Excerpts from (FDA) CDER news 4/6/09. AERS, the Adverse Event Reporting System,contains over 4 million reports of adverse events and reflects data from 1969 to the present. Data from AERS are presented here (1) as summary statistics covering data received over the last 10 years. (updated 4/6/09)

Reports Received and Reports Entered into AERS by Year;
Domestic and Foreign Reports by Year;
Reporting by Healthcare Providers and Consumers by Year;
Patient Outcomes by Year. Serious outcomes include death, hospitalization, life-threatening, disability, congenital anomaly and/or other serious outcome.

The structure of AERS is in compliance with the international safety reporting guidance ICH E2B (2) issued by the International Conference on Harmonisation. Adverse events in AERS are coded to terms in the Medical Dictionary for Regulatory Activities terminology (MedDRA).
The # of domestic/foreign reports in AERS for 2008:
Domestic Foreign Unknown Total
287,028 149,033 5,316 441,367.
Not all of the reports that FDA receives for drug and therapeutic biologic products are entered into the AERS database. At the present time, they are entering reports of the following types:
-Reports submitted directly to FDA (not submitted through manufacturers);
-Reports submitted on 3500A (or CIOMS) forms by manufacturers that are categorized as: 15-day reports , serious Periodic reports, or nonserious Periodic reports for new molecular entity (NME) products within the first 3 years following FDA approval;
Reports submitted electronically by manufacturers regardless of category.
What is AERS Patient Outcomes data-see 21 CFR 310.305, 314.80, 314.98, 600.80 and Forms FDA 3500 and 3500A (the MedWatch forms).
AERS is a useful tool for FDA which uses it for activities such as looking for new safety concerns that might be related to a marketed product, evaluating a manufacturer's compliance to reporting regulations and responding to outside requests for information. The reports in AERS are evaluated by clinical reviewers in CDER and CBER to monitor the safety of products after they are approved by FDA. If a potential safety concern is identified in AERS, further evaluation might include epidemiological studies. Based on an evaluation of the potential safety concern, FDA may take regulatory action(s) to improve product safety and protect the public health, such as updating a product’s labeling information, restricting the use of the drug, communicating new safety information to the public, or, in rare cases, removing a product from the market.(3)

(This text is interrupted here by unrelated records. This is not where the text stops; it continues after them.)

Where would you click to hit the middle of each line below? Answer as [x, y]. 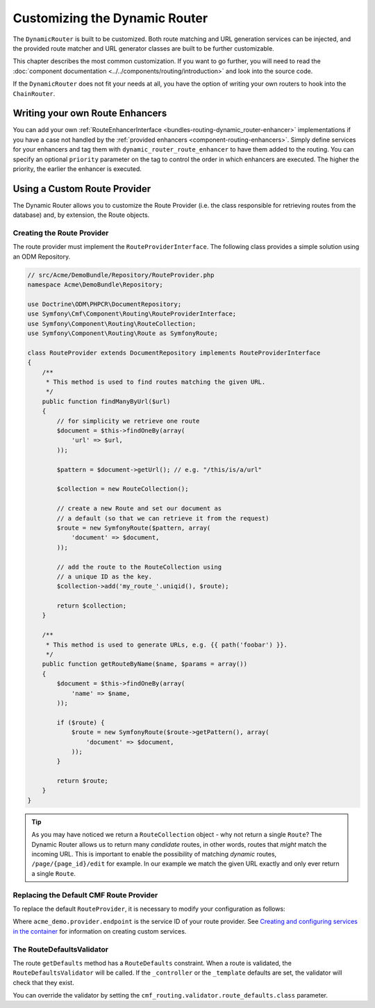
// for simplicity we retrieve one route [128, 421]
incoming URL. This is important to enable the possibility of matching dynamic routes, [154, 854]
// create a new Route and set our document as [139, 509]
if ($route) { [81, 722]
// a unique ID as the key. [105, 576]
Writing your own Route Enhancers [90, 114]
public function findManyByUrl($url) [106, 401]
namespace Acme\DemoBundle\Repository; [95, 285]
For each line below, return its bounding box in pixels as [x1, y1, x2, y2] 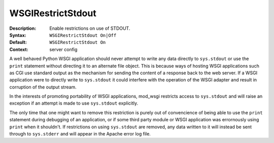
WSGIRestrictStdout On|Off [49, 32, 117, 38]
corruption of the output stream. [9, 84, 77, 90]
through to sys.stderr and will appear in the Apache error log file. [9, 131, 151, 137]
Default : [9, 39, 27, 45]
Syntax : [9, 32, 26, 38]
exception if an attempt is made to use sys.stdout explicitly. [9, 100, 139, 106]
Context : [9, 46, 28, 53]
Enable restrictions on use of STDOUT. [49, 25, 130, 31]
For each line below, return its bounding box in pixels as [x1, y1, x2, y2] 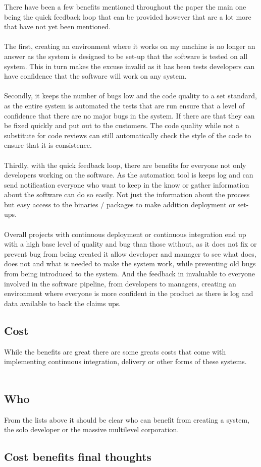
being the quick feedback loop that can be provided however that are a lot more [4, 11, 251, 22]
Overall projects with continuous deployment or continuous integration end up [4, 228, 246, 239]
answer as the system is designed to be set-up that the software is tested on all [4, 50, 248, 61]
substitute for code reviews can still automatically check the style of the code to [4, 130, 251, 140]
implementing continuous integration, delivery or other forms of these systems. [4, 356, 247, 367]
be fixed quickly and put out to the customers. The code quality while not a [4, 120, 240, 131]
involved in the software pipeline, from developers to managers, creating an [4, 278, 236, 288]
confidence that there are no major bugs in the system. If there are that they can [4, 110, 255, 121]
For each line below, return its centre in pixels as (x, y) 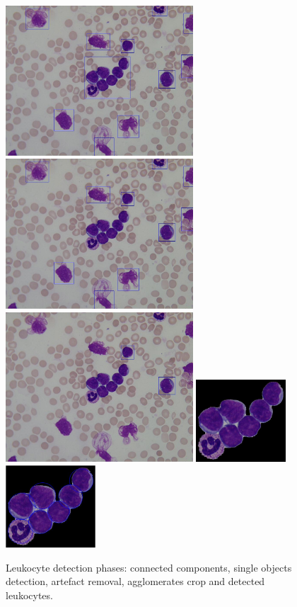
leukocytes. (29, 595)
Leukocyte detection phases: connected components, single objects (149, 567)
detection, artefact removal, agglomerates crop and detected (135, 581)
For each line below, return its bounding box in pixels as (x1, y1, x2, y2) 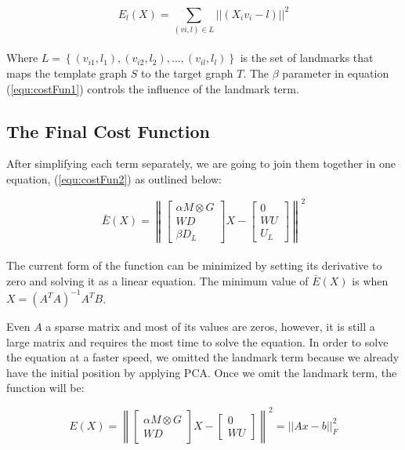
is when (352, 273, 389, 289)
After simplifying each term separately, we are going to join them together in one (6, 155, 396, 172)
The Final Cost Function (6, 118, 210, 143)
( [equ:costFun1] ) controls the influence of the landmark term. (6, 80, 299, 96)
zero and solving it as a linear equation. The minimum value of (6, 273, 309, 289)
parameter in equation (282, 65, 389, 82)
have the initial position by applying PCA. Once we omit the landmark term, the (6, 364, 397, 380)
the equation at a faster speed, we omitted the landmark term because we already (6, 349, 400, 365)
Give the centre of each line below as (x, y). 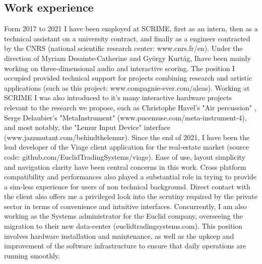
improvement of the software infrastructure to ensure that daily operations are (125, 246)
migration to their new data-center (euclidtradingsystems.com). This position (123, 226)
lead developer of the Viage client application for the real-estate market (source (127, 147)
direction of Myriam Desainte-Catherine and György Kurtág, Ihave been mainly (127, 58)
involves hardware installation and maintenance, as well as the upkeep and (119, 236)
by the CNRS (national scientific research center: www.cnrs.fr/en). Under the (123, 48)
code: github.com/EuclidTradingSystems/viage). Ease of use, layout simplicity (125, 156)
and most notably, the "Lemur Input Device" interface (87, 127)
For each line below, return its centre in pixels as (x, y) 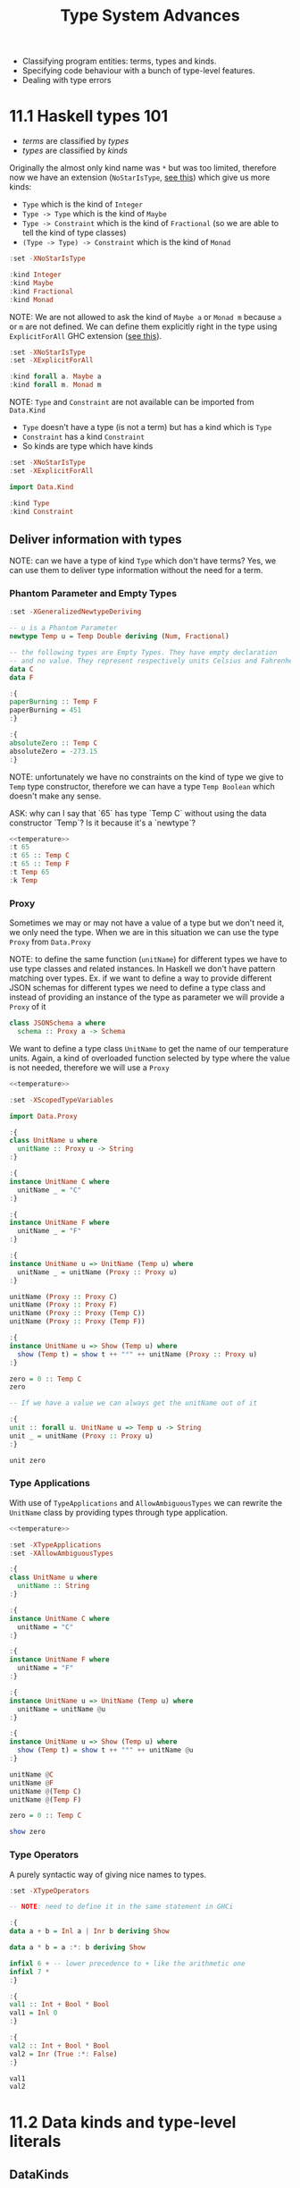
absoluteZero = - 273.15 (54, 751)
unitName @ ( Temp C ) (46, 1791)
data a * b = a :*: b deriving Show (77, 1947)
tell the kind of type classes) (74, 232)
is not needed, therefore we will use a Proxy (89, 1067)
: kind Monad (31, 300)
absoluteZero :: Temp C (54, 743)
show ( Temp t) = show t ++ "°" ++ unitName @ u (105, 1750)
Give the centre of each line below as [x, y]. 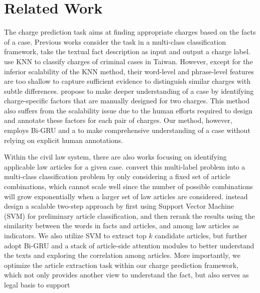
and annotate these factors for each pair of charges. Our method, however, [118, 120]
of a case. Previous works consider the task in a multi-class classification [115, 41]
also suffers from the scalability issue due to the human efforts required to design [128, 110]
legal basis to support [37, 284]
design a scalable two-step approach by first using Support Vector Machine [119, 206]
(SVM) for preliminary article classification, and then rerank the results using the [129, 215]
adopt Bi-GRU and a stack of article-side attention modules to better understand [129, 245]
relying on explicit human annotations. [63, 140]
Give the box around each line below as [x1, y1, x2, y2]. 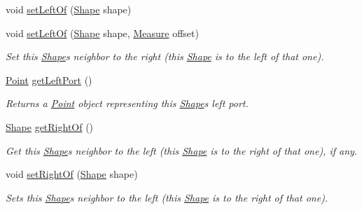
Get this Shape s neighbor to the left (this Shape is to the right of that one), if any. [6, 143, 358, 157]
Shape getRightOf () [6, 119, 94, 134]
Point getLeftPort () [6, 72, 92, 87]
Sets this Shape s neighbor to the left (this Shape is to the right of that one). [6, 190, 328, 204]
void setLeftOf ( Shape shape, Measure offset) [6, 25, 199, 40]
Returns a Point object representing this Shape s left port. [6, 96, 249, 111]
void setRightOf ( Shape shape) [6, 167, 138, 181]
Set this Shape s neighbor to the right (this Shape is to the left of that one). [6, 49, 324, 64]
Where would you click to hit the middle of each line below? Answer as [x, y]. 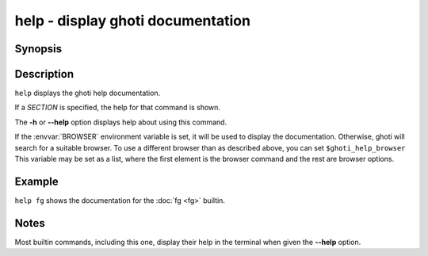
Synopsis [38, 49]
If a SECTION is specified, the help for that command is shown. [118, 108]
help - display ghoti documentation [133, 21]
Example [36, 181]
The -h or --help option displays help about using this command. [121, 122]
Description [44, 74]
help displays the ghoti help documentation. [88, 93]
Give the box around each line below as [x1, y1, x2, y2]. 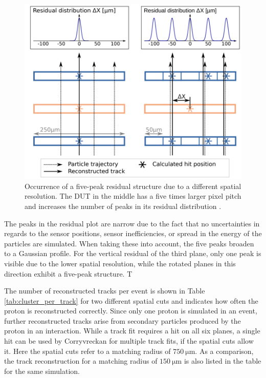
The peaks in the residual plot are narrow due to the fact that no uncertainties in [4, 218, 260, 228]
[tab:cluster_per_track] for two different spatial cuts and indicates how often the [4, 295, 258, 306]
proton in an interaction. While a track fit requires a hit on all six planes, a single [4, 325, 260, 336]
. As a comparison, [195, 345, 254, 356]
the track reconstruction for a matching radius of [4, 355, 158, 366]
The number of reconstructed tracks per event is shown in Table [4, 285, 205, 296]
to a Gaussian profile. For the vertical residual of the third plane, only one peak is [4, 248, 261, 259]
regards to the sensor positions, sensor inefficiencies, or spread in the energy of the [4, 228, 262, 239]
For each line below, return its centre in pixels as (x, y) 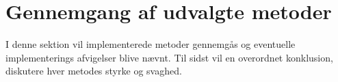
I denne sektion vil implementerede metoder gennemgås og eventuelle (151, 44)
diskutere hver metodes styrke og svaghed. (94, 71)
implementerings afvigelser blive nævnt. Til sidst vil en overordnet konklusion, (169, 57)
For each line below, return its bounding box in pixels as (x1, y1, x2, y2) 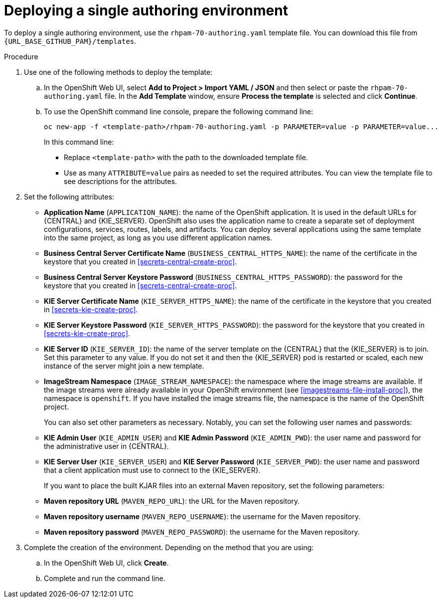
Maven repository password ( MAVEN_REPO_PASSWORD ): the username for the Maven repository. (44, 527, 360, 536)
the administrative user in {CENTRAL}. (44, 441, 169, 450)
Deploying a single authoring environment (4, 2, 288, 19)
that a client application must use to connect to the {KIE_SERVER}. (44, 465, 261, 474)
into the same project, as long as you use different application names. (44, 233, 272, 242)
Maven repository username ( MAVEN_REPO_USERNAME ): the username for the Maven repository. (44, 512, 361, 521)
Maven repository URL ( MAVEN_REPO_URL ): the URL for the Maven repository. (44, 496, 300, 505)
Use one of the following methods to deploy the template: (24, 67, 213, 76)
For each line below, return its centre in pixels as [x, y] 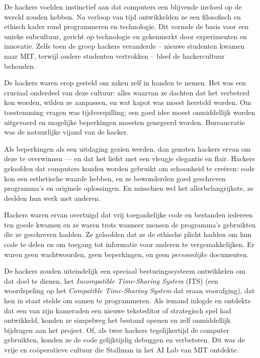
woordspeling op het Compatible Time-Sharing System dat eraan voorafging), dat [129, 290]
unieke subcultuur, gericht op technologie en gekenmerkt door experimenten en [125, 36]
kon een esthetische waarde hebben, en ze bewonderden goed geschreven [115, 178]
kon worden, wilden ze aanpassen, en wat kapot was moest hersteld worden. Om [128, 102]
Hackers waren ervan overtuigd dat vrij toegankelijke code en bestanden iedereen [128, 215]
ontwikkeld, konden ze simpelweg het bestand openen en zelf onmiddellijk [117, 320]
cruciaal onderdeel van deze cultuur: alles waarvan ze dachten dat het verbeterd [127, 92]
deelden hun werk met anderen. [52, 198]
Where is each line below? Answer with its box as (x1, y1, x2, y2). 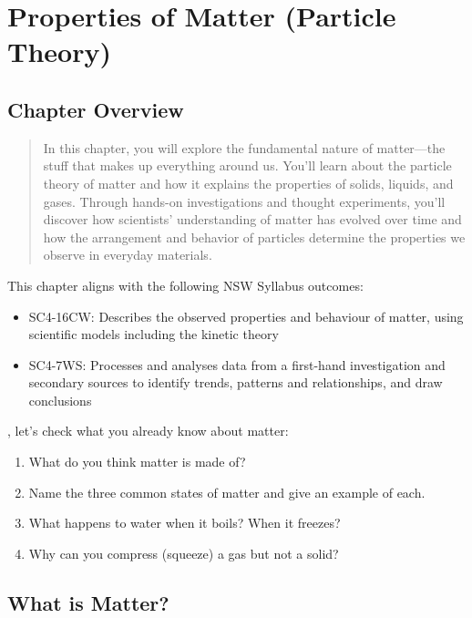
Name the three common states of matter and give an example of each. (28, 482, 426, 501)
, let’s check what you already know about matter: (7, 421, 289, 440)
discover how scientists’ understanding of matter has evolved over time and (43, 210, 462, 229)
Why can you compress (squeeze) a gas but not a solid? (28, 543, 339, 562)
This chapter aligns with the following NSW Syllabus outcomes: (7, 275, 364, 294)
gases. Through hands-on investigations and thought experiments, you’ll (43, 191, 446, 211)
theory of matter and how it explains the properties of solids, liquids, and (43, 173, 454, 192)
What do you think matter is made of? (28, 452, 246, 471)
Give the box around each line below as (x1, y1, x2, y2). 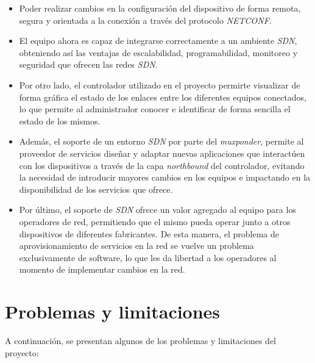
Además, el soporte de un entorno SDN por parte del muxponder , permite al (19, 135, 304, 148)
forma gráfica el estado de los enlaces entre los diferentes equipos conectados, (19, 90, 306, 103)
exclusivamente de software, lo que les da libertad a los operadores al (19, 251, 277, 264)
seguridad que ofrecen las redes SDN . (19, 58, 158, 71)
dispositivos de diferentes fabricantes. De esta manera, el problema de (19, 227, 280, 240)
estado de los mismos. (19, 114, 101, 127)
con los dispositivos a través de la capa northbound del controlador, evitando (19, 159, 305, 171)
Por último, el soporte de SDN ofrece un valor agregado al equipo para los (19, 203, 296, 216)
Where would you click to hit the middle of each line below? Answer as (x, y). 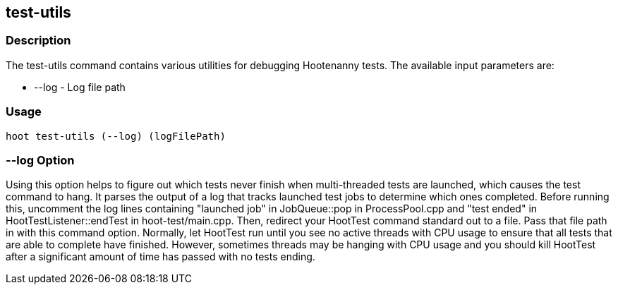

AERS data do have limitations.
-there is no certainty that the reported event was actually due to the product. FDA does not require that a causal relationship between a product and event be proven, and reports do not always contain enough detail to properly evaluate an event.
-FDA does not receive all adverse event reports that occur with a product. Many factors can influence whether or not an event will be reported, such as the time a product has been marketed and publicity about an event. Therefore, AERS cannot be used to calculate the incidence of an adverse event in the U.S. population.

(2) http://www.ich.org/cache/compo/475-272-1.html#E2B http://www.fda.gov/cder/guidance/6675fnl.pdf latest Q’ and A’ FDA Guidance , including electronic reporting of AERs. The Implementation Working Group was discontinued 11/04, so all tech. q’s now addressed to Regional Regulatory authorities. http://www.ich.org/LOB/media/MEDIA1475.pdf document history

Comments (1)

Leslie Pratt:

Joan, there is a public search engine for the AERS database (as well as the VAERS [vaccine] database).

It may be of use to you and your colleagues.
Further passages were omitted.